Start Pravega standalone server and create scope & stream
- Open a terminal, launch standalone server:
cd Downloads/pravega-0.11.0
./bin/pravega-standalone
- Open another terminal, create scope & stream with
pravega-cli
:
cd Downloads/pravega-0.11.0
./bin/pravega-cli
> scope create dbz
> stream create dbz/local.public.customers
Start Debezium Server
- Open a 3rd terminal, launch Debezium:
cd Downloads/debezium-server
java -cp 'debezium-server-dist-1.9.5.Final-runner.jar;conf;lib/*' io.debezium.server.Main
Perform activity in the customers
table
- In pgAdmin 4’s Query Tool, execute:
INSERT INTO customers (name, location) VALUES ('John Doe', 'NYC');
Read activity from Pravega using pravega-cli
- In your
pravega-cli
terminal, run:
> stream read dbz/local.public.customers
A single change event in debezium-json
format will appear in the console showing a "payload"

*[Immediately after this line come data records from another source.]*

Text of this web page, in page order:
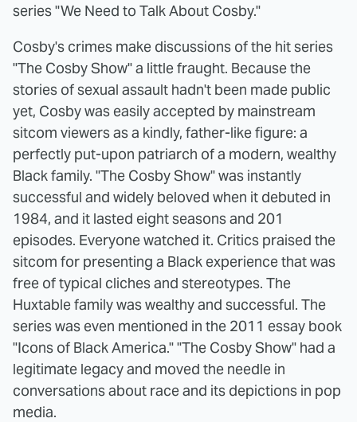
series "We Need to Talk About Cosby."
Cosby's crimes make discussions of the hit series
"The Cosby Show" a little fraught. Because the
stories of sexual assault hadn't been made public
yet, Cosby was easily accepted by mainstream
sitcom viewers as a kindly, father-like figure: a
perfectly put-upon patriarch of a modern, wealthy
Black family. "The Cosby Show" was instantly
successful and widely beloved when it debuted in
1984, and it lasted eight seasons and 201
episodes. Everyone watched it. Critics praised the
sitcom for presenting a Black experience that was
free of typical cliches and stereotypes. The
Huxtable family was wealthy and successful. The
series was even mentioned in the 2011 essay book
"Icons of Black America." "The Cosby Show" had a
legitimate legacy and moved the needle in
conversations about race and its depictions in pop
media.

of {"before":null,"after":{"id":1,"name":"John Doe","location":"NYC"}
.
Perform more activity in the customers
table
- In pgAdmin 4’s Query Tool, execute:
INSERT INTO customers (name, location) VALUES ('Jane Doe', 'LA');
Immediately upon inserting this second customer, a change event will appear in your pravega-cli
terminal with a "payload"
of {"before":null,"after":{"id":2,"name":"Jane Doe","location":"LA"}
.
Conclusion
In this blog post, we’ve installed the latest versions of Pravega, PostgreSQL and Debezium to create a pipeline for recording an audit trail of CDC events. We used tools that come with Pravega and PostgreSQL to change data and to view those changes real-time in the CDC stream.
Next, try executing some UPDATE
statements, and see how the debezium-json
format change event now shows the "before"
state of the record in the "payload"
field. Run, for example:
UPDATE customers SET location = 'Seattle' WHERE id = 1;
In a future blog post, we will connect these debezium-json
change event streams in Pravega to Flink in order to run Flink SQL analytics queries against the change event streams. In the meantime, to explore more about Flink SQL with Pravega and Debezium, check out our Change Data Capture Demo in Pravega Samples.